7) Zn-1 in degree 2, Z2n in degree 1.
8) Z2 in degree 2, Z in degree 1.

Week 7, 2/16-2/20:
We will be developing and applying cellular homology.
• On Monday we will review the construction of CW complexes and give the definition of the cellular chain complex, doing some of the simplest examples.
• On Wednesday and Friday we will go through some of the basic examples of spaces whose homology we can compute cellularly: Sn, surfaces, RPn, (Sn)k, CPn, Moore spaces. Once we are done with these basic examples, we will start on proving that cellular homology is well-defined and agrees with singular homology.
• On Friday afternoon we will talk about example 2.38 on page 143 and exercises 11 and 13 on page 156.
Week 8, 2/23-2/27: We will show that the cellular chain complex computes the homology of a CW-complex. The main topics over the next few weeks will be: introduction of the language of categories and functors, Euler characteristic, the Lefschetz fixed point theorem, and homology with coefficients.

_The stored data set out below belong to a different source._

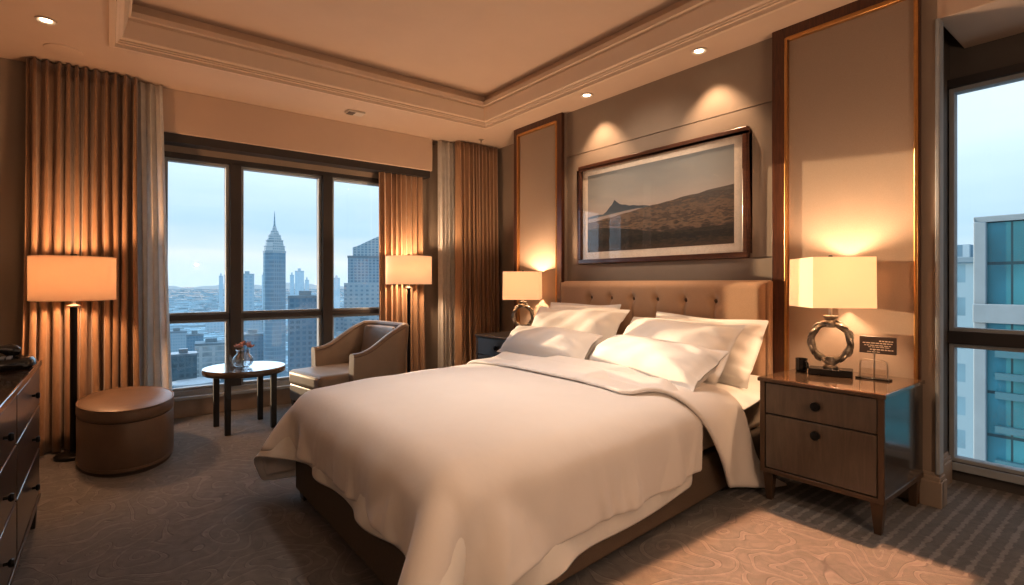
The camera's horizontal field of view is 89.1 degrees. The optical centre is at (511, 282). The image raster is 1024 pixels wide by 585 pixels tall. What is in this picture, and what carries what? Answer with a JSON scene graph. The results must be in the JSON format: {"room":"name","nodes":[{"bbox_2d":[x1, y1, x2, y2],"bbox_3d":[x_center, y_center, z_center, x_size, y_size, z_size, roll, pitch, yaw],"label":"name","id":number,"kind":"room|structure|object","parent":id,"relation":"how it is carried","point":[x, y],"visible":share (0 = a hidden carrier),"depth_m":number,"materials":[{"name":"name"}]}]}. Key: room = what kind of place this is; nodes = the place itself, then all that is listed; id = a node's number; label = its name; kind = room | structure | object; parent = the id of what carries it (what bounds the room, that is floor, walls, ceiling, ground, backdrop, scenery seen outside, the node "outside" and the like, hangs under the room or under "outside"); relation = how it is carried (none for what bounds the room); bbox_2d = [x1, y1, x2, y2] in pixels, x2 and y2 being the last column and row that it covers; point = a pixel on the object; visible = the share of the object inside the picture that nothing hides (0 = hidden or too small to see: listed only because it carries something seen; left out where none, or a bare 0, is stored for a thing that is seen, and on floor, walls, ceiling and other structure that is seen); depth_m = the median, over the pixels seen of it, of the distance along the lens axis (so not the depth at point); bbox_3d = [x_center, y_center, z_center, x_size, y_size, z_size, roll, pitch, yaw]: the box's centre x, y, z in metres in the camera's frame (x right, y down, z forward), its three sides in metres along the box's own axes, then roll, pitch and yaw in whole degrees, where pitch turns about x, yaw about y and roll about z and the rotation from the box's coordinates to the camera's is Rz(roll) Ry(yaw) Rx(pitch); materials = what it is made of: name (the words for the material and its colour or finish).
{"room":"hotel room","nodes":[
{"label":"hotel room","id":0,"kind":"room"},
{"bbox_2d":[0,57,437,369],"bbox_3d":[-2.303,-0.250,5.791,5.160,3.100,0.420,0,0,-38],"label":"wall","id":1,"kind":"structure","parent":0,"point":[12,72],"depth_m":4.21,"materials":[{"name":"paint"}]},
{"bbox_2d":[174,384,289,401],"bbox_3d":[-2.412,1.115,5.637,2.460,0.030,0.130,0,0,-38],"label":"trim","id":2,"kind":"structure","parent":1,"relation":"attached to","point":[235,392],"depth_m":5.22,"materials":[{"name":"brown wood"}]},
{"bbox_2d":[174,388,290,418],"bbox_3d":[-2.526,1.215,5.540,3.620,0.170,0.025,0,0,-38],"label":"baseboard","id":3,"kind":"structure","parent":1,"relation":"attached to","point":[195,407],"depth_m":5.23,"materials":[{"name":"wood"}]},
{"bbox_2d":[164,151,378,396],"bbox_3d":[-2.454,-0.080,5.693,2.360,2.368,0.150,0,0,-38],"label":"window","id":4,"kind":"structure","parent":1,"relation":"in","point":[233,317],"depth_m":5.40,"materials":[{"name":"metal"}]},
{"bbox_2d":[162,88,431,171],"bbox_3d":[-2.479,-1.600,5.471,3.610,0.400,0.190,0,0,-38],"label":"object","id":5,"kind":"structure","parent":1,"relation":"attached to","point":[184,113],"depth_m":5.45,"materials":[{"name":"paint"}]},
{"bbox_2d":[164,132,429,179],"bbox_3d":[-2.488,-1.360,5.483,3.570,0.080,0.160,0,0,-38],"label":"trim","id":6,"kind":"structure","parent":1,"relation":"attached to","point":[173,139],"depth_m":5.47,"materials":[{"name":"wood"}]},
{"bbox_2d":[379,172,424,372],"bbox_3d":[-1.340,-0.058,6.344,0.588,2.685,0.161,0,0,-38],"label":"curtain","id":7,"kind":"object","parent":1,"relation":"hanging from","point":[400,196],"visible":0.58,"depth_m":6.34,"materials":[{"name":"fabric"}]},
{"bbox_2d":[133,0,680,96],"bbox_3d":[-0.170,-2.152,3.041,3.430,0.055,4.860,0,0,-38],"label":"ceiling","id":8,"kind":"structure","parent":0,"point":[482,48],"depth_m":4.33,"materials":[{"name":"paint"}]},
{"bbox_2d":[0,0,856,148],"bbox_3d":[0.251,-2.050,2.659,5.570,0.500,8.500,0,0,-38],"label":"ceiling","id":9,"kind":"structure","parent":0,"point":[82,25],"depth_m":4.38,"materials":[{"name":"paint"}]},
{"bbox_2d":[34,16,56,25],"bbox_3d":[-3.189,-1.795,3.558,0.120,0.012,0.120,0,0,-38],"label":"recessed light","id":10,"kind":"object","parent":9,"relation":"in","point":[44,20],"visible":1,"depth_m":3.56,"materials":[{"name":"white plastic"}]},
{"bbox_2d":[43,43,83,57],"bbox_3d":[-3.466,-1.795,4.019,0.240,0.010,0.240,0,0,-38],"label":"ceiling speaker","id":11,"kind":"object","parent":9,"relation":"attached to","point":[64,50],"visible":1,"depth_m":4.00,"materials":[{"name":"paint"}]},
{"bbox_2d":[22,57,139,455],"bbox_3d":[-3.429,-0.250,4.174,0.740,3.071,0.563,0,0,-38],"label":"curtain","id":12,"kind":"object","parent":9,"relation":"hanging from","point":[81,131],"visible":0.79,"depth_m":4.25,"materials":[{"name":"fabric"}]},
{"bbox_2d":[137,81,171,390],"bbox_3d":[-3.210,-0.250,4.672,0.298,3.070,0.121,0,0,-38],"label":"sheer curtain","id":13,"kind":"object","parent":9,"relation":"hanging from","point":[153,293],"visible":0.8,"depth_m":4.66,"materials":[{"name":"fabric"}]},
{"bbox_2d":[345,109,364,116],"bbox_3d":[-1.652,-1.787,5.473,0.180,0.026,0.120,0,0,-38],"label":"ceiling detector","id":14,"kind":"object","parent":9,"relation":"attached to","point":[349,111],"visible":1,"depth_m":5.44,"materials":[{"name":"white plastic"}]},
{"bbox_2d":[438,141,454,367],"bbox_3d":[-0.807,-0.250,6.581,0.279,3.070,0.093,0,0,-38],"label":"sheer curtain","id":15,"kind":"object","parent":9,"relation":"hanging from","point":[446,150],"visible":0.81,"depth_m":6.56,"materials":[{"name":"fabric"}]},
{"bbox_2d":[109,0,801,128],"bbox_3d":[-0.170,-1.969,3.041,3.460,0.382,4.890,0,0,-38],"label":"trim","id":16,"kind":"structure","parent":9,"relation":"attached to","point":[683,24],"depth_m":4.45,"materials":[{"name":"paint"}]},
{"bbox_2d":[454,141,499,365],"bbox_3d":[-0.441,-0.250,6.711,0.643,3.070,0.194,0,0,-38],"label":"curtain","id":17,"kind":"object","parent":9,"relation":"hanging from","point":[476,166],"visible":0.84,"depth_m":6.65,"materials":[{"name":"fabric"}]},
{"bbox_2d":[581,93,592,97],"bbox_3d":[0.715,-1.795,4.977,0.120,0.012,0.120,0,0,-38],"label":"recessed light","id":18,"kind":"object","parent":9,"relation":"in","point":[584,95],"visible":1,"depth_m":4.98,"materials":[{"name":"white plastic"}]},
{"bbox_2d":[691,47,706,54],"bbox_3d":[1.449,-1.795,4.028,0.120,0.012,0.120,0,0,-38],"label":"recessed light","id":19,"kind":"object","parent":9,"relation":"in","point":[697,51],"visible":1,"depth_m":4.03,"materials":[{"name":"white plastic"}]},
{"bbox_2d":[12,403,1023,584],"bbox_3d":[0.251,1.330,2.659,5.570,0.060,8.500,0,0,-38],"label":"floor","id":20,"kind":"structure","parent":0,"point":[205,515],"depth_m":2.65,"materials":[{"name":"carpet"}]},
{"bbox_2d":[0,360,41,584],"bbox_3d":[-2.223,0.858,1.960,0.580,0.885,1.760,0,0,-38],"label":"dresser","id":21,"kind":"object","parent":20,"relation":"on","point":[20,495],"visible":1,"depth_m":2.15,"materials":[{"name":"brown wood"}]},
{"bbox_2d":[0,344,35,371],"bbox_3d":[-2.505,0.357,2.488,0.340,0.115,0.260,0,0,-38],"label":"telephone","id":22,"kind":"object","parent":21,"relation":"on","point":[11,360],"visible":1,"depth_m":2.52,"materials":[{"name":"black plastic"}]},
{"bbox_2d":[27,254,116,461],"bbox_3d":[-3.277,0.541,3.888,0.512,1.518,0.512,0,0,-38],"label":"floor lamp","id":23,"kind":"object","parent":20,"relation":"on","point":[73,278],"visible":0.94,"depth_m":3.73,"materials":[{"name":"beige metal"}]},
{"bbox_2d":[66,301,80,306],"bbox_3d":[-3.277,0.098,3.888,0.088,0.165,0.088,0,0,-38],"label":"socket","id":24,"kind":"object","parent":23,"relation":"attached to","point":[73,304],"depth_m":3.87,"materials":[{"name":"gold metal"}]},
{"bbox_2d":[75,386,173,477],"bbox_3d":[-2.881,1.073,3.890,0.590,0.454,1.010,0,0,-38],"label":"ottoman","id":25,"kind":"object","parent":20,"relation":"on","point":[121,431],"visible":1,"depth_m":3.54,"materials":[{"name":"leather"}]},
{"bbox_2d":[75,386,173,423],"bbox_3d":[-2.881,0.893,3.890,0.590,0.094,1.010,0,0,-38],"label":"cushion","id":26,"kind":"object","parent":25,"relation":"on","point":[130,404],"depth_m":3.66,"materials":[{"name":"leather"}]},
{"bbox_2d":[201,361,285,435],"bbox_3d":[-2.417,1.028,4.704,0.676,0.545,0.676,0,0,-38],"label":"side table","id":27,"kind":"object","parent":20,"relation":"on","point":[258,369],"visible":0.96,"depth_m":4.66,"materials":[{"name":"black wood"}]},
{"bbox_2d":[228,340,254,367],"bbox_3d":[-2.414,0.636,4.665,0.176,0.238,0.182,0,0,-6],"label":"vase","id":28,"kind":"object","parent":27,"relation":"on","point":[243,343],"visible":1,"depth_m":4.66,"materials":[{"name":"clear glass"}]},
{"bbox_2d":[289,320,408,404],"bbox_3d":[-1.631,0.859,5.314,0.869,0.882,1.031,0,0,43],"label":"armchair","id":29,"kind":"object","parent":20,"relation":"on","point":[368,348],"visible":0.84,"depth_m":5.20,"materials":[{"name":"leather"}]},
{"bbox_2d":[289,362,348,389],"bbox_3d":[-1.708,0.930,5.232,0.670,0.150,0.805,0,0,43],"label":"seat cushion","id":30,"kind":"object","parent":29,"relation":"on","point":[323,374],"depth_m":4.97,"materials":[{"name":"leather"}]},
{"bbox_2d":[385,254,431,372],"bbox_3d":[-1.203,0.483,6.060,0.532,1.633,0.532,0,0,-38],"label":"floor lamp","id":31,"kind":"object","parent":20,"relation":"on","point":[408,269],"visible":0.9,"depth_m":5.85,"materials":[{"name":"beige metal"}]},
{"bbox_2d":[475,331,510,358],"bbox_3d":[0.039,0.930,5.591,0.579,0.740,0.788,0,0,-38],"label":"nightstand","id":32,"kind":"object","parent":20,"relation":"on","point":[487,344],"visible":0.24,"depth_m":5.58,"materials":[{"name":"black wood"}]},
{"bbox_2d":[502,270,541,325],"bbox_3d":[0.117,0.211,5.595,0.388,0.698,0.388,0,0,7],"label":"table lamp","id":33,"kind":"object","parent":32,"relation":"on","point":[522,285],"visible":0.81,"depth_m":5.41,"materials":[{"name":"beige fabric"}]},
{"bbox_2d":[296,280,772,584],"bbox_3d":[0.171,0.640,3.584,2.875,1.320,2.398,0,0,-38],"label":"bed","id":34,"kind":"object","parent":20,"relation":"on","point":[710,299],"visible":0.3,"depth_m":3.56,"materials":[{"name":"fabric"}]},
{"bbox_2d":[254,356,692,584],"bbox_3d":[-0.205,0.922,2.964,1.987,0.649,2.376,0,0,-38],"label":"sheet","id":35,"kind":"object","parent":34,"relation":"on","point":[560,557],"visible":0.1,"depth_m":2.26,"materials":[{"name":"white fabric"}]},
{"bbox_2d":[261,352,702,584],"bbox_3d":[-0.220,0.879,3.024,1.998,0.630,2.372,0,0,-38],"label":"duvet","id":36,"kind":"object","parent":35,"relation":"on","point":[516,464],"visible":0.88,"depth_m":2.26,"materials":[{"name":"fabric"}]},
{"bbox_2d":[467,354,786,487],"bbox_3d":[0.615,0.924,3.820,1.136,0.713,2.208,0,0,-38],"label":"cover","id":37,"kind":"object","parent":36,"relation":"on","point":[720,412],"visible":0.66,"depth_m":3.11,"materials":[{"name":"fabric"}]},
{"bbox_2d":[561,282,765,426],"bbox_3d":[1.147,0.511,4.508,0.058,1.038,2.106,0,0,-38],"label":"headboard","id":38,"kind":"object","parent":34,"relation":"on","point":[710,300],"depth_m":4.20,"materials":[{"name":"fabric"}]},
{"bbox_2d":[587,359,759,409],"bbox_3d":[0.757,0.720,4.056,0.937,0.158,2.229,0,0,-38],"label":"fitted sheet","id":39,"kind":"object","parent":34,"relation":"on","point":[747,398],"visible":0.04,"depth_m":3.40,"materials":[{"name":"white fabric"}]},
{"bbox_2d":[497,325,602,359],"bbox_3d":[0.290,0.529,4.446,0.311,0.321,1.058,0,0,-38],"label":"pillow","id":40,"kind":"object","parent":39,"relation":"on","point":[545,341],"visible":0.78,"depth_m":4.24,"materials":[{"name":"fabric"}]},
{"bbox_2d":[531,306,629,359],"bbox_3d":[0.512,0.438,4.654,0.342,0.431,1.095,0,0,-40],"label":"pillow","id":41,"kind":"object","parent":39,"relation":"on","point":[599,321],"visible":0.45,"depth_m":4.47,"materials":[{"name":"fabric"}]},
{"bbox_2d":[550,302,620,308],"bbox_3d":[0.601,0.427,4.888,0.285,0.481,0.920,0,0,-41],"label":"pillow","id":42,"kind":"object","parent":39,"relation":"on","point":[553,304],"visible":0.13,"depth_m":4.95,"materials":[{"name":"fabric"}]},
{"bbox_2d":[589,335,728,391],"bbox_3d":[0.932,0.534,3.580,0.324,0.322,1.135,0,0,-26],"label":"pillow","id":43,"kind":"object","parent":39,"relation":"on","point":[684,365],"visible":0.72,"depth_m":3.28,"materials":[{"name":"fabric"}]},
{"bbox_2d":[623,317,745,385],"bbox_3d":[1.137,0.471,3.787,0.364,0.398,1.040,0,0,-32],"label":"pillow","id":44,"kind":"object","parent":39,"relation":"on","point":[709,336],"visible":0.48,"depth_m":3.55,"materials":[{"name":"fabric"}]},
{"bbox_2d":[656,311,768,388],"bbox_3d":[1.387,0.465,3.878,0.300,0.457,0.989,0,0,-35],"label":"pillow","id":45,"kind":"object","parent":39,"relation":"on","point":[740,363],"visible":0.27,"depth_m":3.53,"materials":[{"name":"fabric"}]},
{"bbox_2d":[757,369,924,535],"bbox_3d":[1.936,0.932,3.076,0.684,0.735,0.658,0,0,-38],"label":"nightstand","id":46,"kind":"object","parent":20,"relation":"on","point":[862,439],"visible":0.96,"depth_m":2.86,"materials":[{"name":"brown wood"}]},
{"bbox_2d":[795,357,808,371],"bbox_3d":[1.859,0.523,3.318,0.072,0.084,0.092,0,0,-38],"label":"mug","id":47,"kind":"object","parent":46,"relation":"on","point":[801,364],"visible":1,"depth_m":3.30,"materials":[{"name":"black ceramic"}]},
{"bbox_2d":[789,255,876,377],"bbox_3d":[1.956,0.197,3.193,0.348,0.736,0.348,0,0,7],"label":"table lamp","id":48,"kind":"object","parent":46,"relation":"on","point":[830,282],"visible":1,"depth_m":3.04,"materials":[{"name":"beige fabric"}]},
{"bbox_2d":[855,335,896,381],"bbox_3d":[2.126,0.440,3.040,0.062,0.250,0.190,0,0,-38],"label":"sign holder","id":49,"kind":"object","parent":46,"relation":"on","point":[867,344],"visible":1,"depth_m":3.05,"materials":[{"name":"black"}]},
{"bbox_2d":[497,0,936,471],"bbox_3d":[1.089,-0.250,5.316,0.615,3.100,5.320,0,0,-38],"label":"wall","id":50,"kind":"structure","parent":0,"point":[733,90],"depth_m":4.25,"materials":[{"name":"paint"}]},
{"bbox_2d":[514,112,563,328],"bbox_3d":[0.287,-0.253,5.818,0.049,3.106,0.825,0,0,-38],"label":"wall panel","id":51,"kind":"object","parent":50,"relation":"attached to","point":[539,145],"depth_m":5.79,"materials":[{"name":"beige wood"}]},
{"bbox_2d":[577,126,751,264],"bbox_3d":[1.241,-0.689,4.637,0.045,1.002,1.821,0,0,-38],"label":"framed picture","id":52,"kind":"object","parent":50,"relation":"attached to","point":[687,200],"visible":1,"depth_m":4.48,"materials":[{"name":"brown wood"}]},
{"bbox_2d":[588,144,733,251],"bbox_3d":[1.241,-0.693,4.637,0.002,0.769,1.557,0,0,-38],"label":"print","id":53,"kind":"object","parent":52,"relation":"attached to","point":[683,200],"depth_m":4.52},
{"bbox_2d":[772,0,920,503],"bbox_3d":[2.148,-0.251,3.411,0.049,3.102,0.860,0,0,-38],"label":"wall panel","id":54,"kind":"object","parent":50,"relation":"attached to","point":[846,79],"depth_m":3.36,"materials":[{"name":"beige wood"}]},
{"bbox_2d":[920,451,951,508],"bbox_3d":[2.645,1.204,3.218,0.578,0.199,0.152,0,0,-38],"label":"baseboard","id":55,"kind":"structure","parent":50,"relation":"attached to","point":[933,487],"depth_m":3.03,"materials":[{"name":"paint"}]},
{"bbox_2d":[935,18,942,474],"bbox_3d":[2.488,-0.210,3.027,0.080,2.640,0.023,0,0,-38],"label":"trim","id":56,"kind":"structure","parent":50,"relation":"attached to","point":[938,22],"depth_m":3.00,"materials":[{"name":"brown wood"}]},
{"bbox_2d":[943,26,948,453],"bbox_3d":[2.690,-0.250,3.306,0.520,3.100,0.030,0,0,-38],"label":"trim","id":57,"kind":"structure","parent":50,"relation":"attached to","point":[945,31],"depth_m":3.40,"materials":[{"name":"paint"}]},
{"bbox_2d":[949,32,1023,495],"bbox_3d":[3.894,-0.250,2.378,0.250,3.100,3.400,0,0,-38],"label":"wall","id":58,"kind":"structure","parent":0,"point":[1006,51],"depth_m":3.31,"materials":[{"name":"paint"}]},
{"bbox_2d":[937,0,1023,47],"bbox_3d":[3.731,-1.665,2.050,0.810,0.270,3.080,0,0,-38],"label":"ceiling","id":59,"kind":"structure","parent":58,"relation":"attached to","point":[971,23],"depth_m":3.02,"materials":[{"name":"paint"}]},
{"bbox_2d":[947,62,1023,485],"bbox_3d":[3.461,-0.055,2.742,0.150,2.558,1.905,0,0,-38],"label":"window","id":60,"kind":"structure","parent":58,"relation":"in","point":[958,337],"depth_m":3.38,"materials":[{"name":"metal"}]},
{"label":"outside","id":61,"kind":"structure","parent":0,"visible":0},
{"bbox_2d":[957,244,972,457],"bbox_3d":[43.258,28.881,51.137,9.800,64.838,12.800,0,0,-38],"label":"apartment block","id":62,"kind":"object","parent":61,"point":[965,251],"visible":0.11,"depth_m":46.92,"materials":[{"name":"white concrete"}]},
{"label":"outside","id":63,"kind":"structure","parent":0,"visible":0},
{"bbox_2d":[169,287,343,382],"bbox_3d":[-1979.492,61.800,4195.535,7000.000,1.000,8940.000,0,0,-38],"label":"ground","id":64,"kind":"structure","parent":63,"point":[175,290],"depth_m":2550.27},
{"bbox_2d":[170,328,186,351],"bbox_3d":[-274.120,49.042,425.499,14.759,24.515,14.727,0,0,-38],"label":"block","id":65,"kind":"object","parent":64,"relation":"on","point":[177,336],"visible":0.67,"depth_m":420.51,"materials":[{"name":"concrete"}]},
{"bbox_2d":[171,348,196,380],"bbox_3d":[-192.555,49.908,305.270,14.168,22.785,14.138,0,0,-38],"label":"block","id":66,"kind":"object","parent":64,"relation":"on","point":[183,362],"visible":0.76,"depth_m":300.38,"materials":[{"name":"concrete"}]},
{"bbox_2d":[186,330,203,350],"bbox_3d":[-234.392,48.215,384.492,12.114,26.169,12.089,0,0,-38],"label":"block","id":67,"kind":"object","parent":64,"relation":"on","point":[194,336],"visible":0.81,"depth_m":379.53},
{"bbox_2d":[172,377,220,387],"bbox_3d":[-182.884,58.200,300.000,26.520,6.200,24.480,0,0,-38],"label":"roof","id":68,"kind":"structure","parent":64,"relation":"on","point":[199,380],"depth_m":293.42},
{"bbox_2d":[194,338,224,376],"bbox_3d":[-194.951,48.523,337.915,21.439,25.554,21.397,0,0,-38],"label":"block","id":69,"kind":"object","parent":64,"relation":"on","point":[211,351],"visible":0.67,"depth_m":329.58,"materials":[{"name":"concrete"}]},
{"bbox_2d":[205,322,223,332],"bbox_3d":[-358.231,52.100,629.325,25.285,18.400,25.236,0,0,-38],"label":"block","id":70,"kind":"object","parent":64,"relation":"on","point":[210,327],"visible":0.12,"depth_m":618.75,"materials":[{"name":"concrete"}]},
{"bbox_2d":[219,273,222,306],"bbox_3d":[-729.296,18.650,1303.210,10.410,85.300,8.954,0,0,-38],"label":"tower","id":71,"kind":"structure","parent":64,"relation":"on","point":[220,276],"depth_m":1300.64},
{"bbox_2d":[224,275,224,305],"bbox_3d":[-716.773,17.400,1303.223,10.455,87.800,9.014,0,0,-38],"label":"tower","id":72,"kind":"structure","parent":64,"relation":"on","point":[224,275],"depth_m":1298.42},
{"bbox_2d":[243,271,253,310],"bbox_3d":[-246.156,25.158,483.935,12.776,72.285,11.124,0,0,-38],"label":"tower block","id":73,"kind":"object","parent":64,"relation":"on","point":[248,279],"visible":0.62,"depth_m":480.35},
{"bbox_2d":[243,329,262,379],"bbox_3d":[-167.676,45.667,336.646,18.195,31.265,18.164,0,0,-38],"label":"block","id":74,"kind":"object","parent":64,"relation":"on","point":[256,338],"visible":0.48,"depth_m":330.62,"materials":[{"name":"concrete"}]},
{"bbox_2d":[244,320,261,331],"bbox_3d":[-213.251,42.985,426.501,17.795,36.631,17.764,0,0,-38],"label":"block","id":75,"kind":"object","parent":64,"relation":"on","point":[253,324],"visible":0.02,"depth_m":420.51,"materials":[{"name":"blue concrete"}]},
{"bbox_2d":[168,283,343,288],"bbox_3d":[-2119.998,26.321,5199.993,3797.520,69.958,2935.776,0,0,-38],"label":"hills","id":76,"kind":"structure","parent":64,"relation":"on","point":[311,286],"depth_m":5199.70,"materials":[{"name":"blue"}]},
{"bbox_2d":[168,289,343,371],"bbox_3d":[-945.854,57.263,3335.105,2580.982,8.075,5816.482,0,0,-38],"label":"city sprawl","id":77,"kind":"structure","parent":64,"relation":"on","point":[191,306],"depth_m":1342.26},
{"bbox_2d":[262,275,262,307],"bbox_3d":[-622.440,17.400,1302.489,8.090,87.800,7.095,0,0,-38],"label":"tower","id":78,"kind":"structure","parent":64,"relation":"on","point":[262,275],"depth_m":1299.06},
{"bbox_2d":[263,211,285,378],"bbox_3d":[-150.721,7.804,330.000,12.576,106.992,12.576,0,0,-38],"label":"spired tower","id":79,"kind":"structure","parent":64,"relation":"on","point":[274,253],"depth_m":325.42,"materials":[{"name":"blue glass"}]},
{"bbox_2d":[290,272,293,294],"bbox_3d":[-551.433,17.400,1303.387,11.026,87.800,9.794,0,0,-38],"label":"tower","id":80,"kind":"structure","parent":64,"relation":"on","point":[291,275],"depth_m":1300.33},
{"bbox_2d":[295,268,303,294],"bbox_3d":[-534.382,12.400,1307.663,24.945,97.800,22.233,0,0,-38],"label":"tower","id":81,"kind":"structure","parent":64,"relation":"on","point":[299,275],"depth_m":1300.01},
{"bbox_2d":[288,291,316,375],"bbox_3d":[-109.908,32.744,277.437,21.467,57.112,20.851,0,0,-38],"label":"tower block","id":82,"kind":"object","parent":64,"relation":"on","point":[302,333],"visible":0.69,"depth_m":269.19,"materials":[{"name":"concrete"}]},
{"bbox_2d":[305,277,308,290],"bbox_3d":[-513.849,23.650,1303.422,11.146,75.300,9.967,0,0,-38],"label":"tower","id":83,"kind":"structure","parent":64,"relation":"on","point":[306,280],"depth_m":1300.33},
{"bbox_2d":[334,275,339,306],"bbox_3d":[-440.809,21.150,1306.100,19.896,80.300,18.023,0,0,-38],"label":"tower","id":84,"kind":"structure","parent":64,"relation":"on","point":[336,279],"depth_m":1300.64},
{"bbox_2d":[334,317,343,335],"bbox_3d":[-98.944,38.946,304.444,12.451,44.708,12.436,0,0,-38],"label":"block","id":85,"kind":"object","parent":64,"relation":"on","point":[338,321],"visible":0.14,"depth_m":299.21,"materials":[{"name":"concrete"}]},
{"bbox_2d":[352,317,368,325],"bbox_3d":[-80.868,40.158,286.062,17.080,42.285,17.061,0,0,-38],"label":"block","id":86,"kind":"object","parent":64,"relation":"on","point":[361,318],"visible":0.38,"depth_m":283.42,"materials":[{"name":"blue concrete"}]},
{"bbox_2d":[344,237,378,330],"bbox_3d":[-84.697,16.188,308.857,35.087,90.223,29.394,0,0,-38],"label":"tower block","id":87,"kind":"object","parent":64,"relation":"on","point":[361,289],"visible":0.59,"depth_m":297.68,"materials":[{"name":"blue concrete"}]},
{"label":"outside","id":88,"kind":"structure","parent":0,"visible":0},
{"bbox_2d":[973,213,1023,468],"bbox_3d":[50.190,26.923,18.545,18.500,68.754,47.950,0,0,-38],"label":"office building","id":89,"kind":"structure","parent":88,"point":[998,240],"depth_m":31.18,"materials":[{"name":"glass"}]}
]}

Homework due Monday, March 1: page 156 - 10, 13, 17 (note that you need to review naturality from page 127, which was not treated in class), 24. We will discuss these problems on Friday afternoon.

Week nine:
We will talk about categories and functors, both in how they are a useful language for describing the basic methods in algebraic topology (algebraic functors being used to capture geometric situations) and how they are a flexible tool, especially when considering functors from "really" small categories. We will also show that familiar constructions such as groups can be framed in terms of categories, as can (nice) spaces - and conversely that to any small category one can associate a canonical CW-complex. Read pages 160-165 of Hatcher.
• Monday - introduction to categories + many examples.
• Wednesday - introduction to functors + many examples + focus on homology as a functor.
• Friday - introduction to natural transformations + the classifying space of a category (which we use to shake our world up in many ways).

Week ten:
We will develop the Euler characteristic and the Lefshetz number (two concepts which look much alike, and are in fact related). Euler characteristic will be on Monday (see page 146), followed by an introduction to Lefshetz number, which will then be developed over the rest of the week.
The Lefshetz theorem is on pages 179-182. Please read through this closely before class on Wednesday. You may also submit questions before class, to help guide class time.